Вот как состарился Белозерцев, его сегодня даже невозможно было узнать. Хотя состарило его не ожидание медицинского приговора – совсем другое.
В мастерской было уже совсем темно, когда в двери послышалось скрежетанье ключа, раздался гулкий удар ноги о листовое железо, которым была обита дверь, на порог упал косой луч электрического света и послышался веселый голос Скобликова – Олежка, как всегда, дурачился, несерьезный человек, – говорил на этот раз с грузинским акцентом:
– Захады, гостэм будэш!
Такого сюжетного поворота Высторобец не ожидал: Скобликов пришел не один, а с каким-то мазилой, таким же, как и он, художником – от слова «худо», – м-да, не ожидал, хотя должен был подготовиться к разным вариантам. «Что ж, придется убирать двоих, хотя и жаль».

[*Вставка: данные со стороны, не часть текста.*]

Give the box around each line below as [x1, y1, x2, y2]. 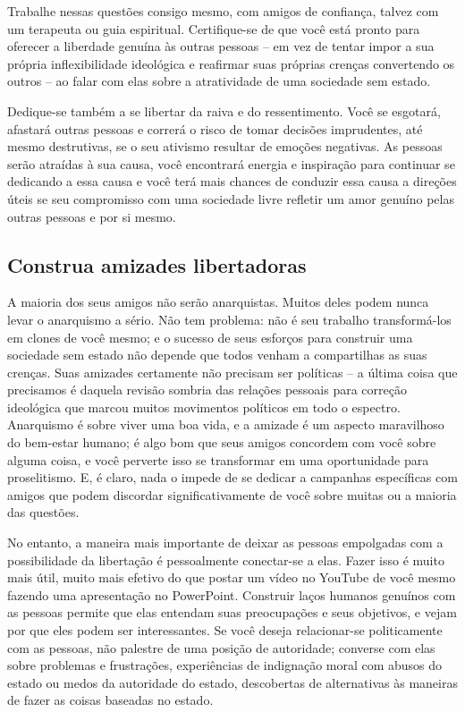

– Нет, старше, я заходить не буду, я на секунду, иначе ты знаешь, как бывает – заходишь на две минуты чашку чаялынить, а задерживаешься на два дня. И выпиваешь не чашку чая, а три литра водки. Потом целую неделю приходится голову поправлять. Все это нам хорошо известно…
– Ну, это осталось в прошлом, когда мы были неотразимыми бабниками и лихими выпивохами: садились за стол с девочками в субботу утром, а выбирались из-за стола лишь в пятницу вечером.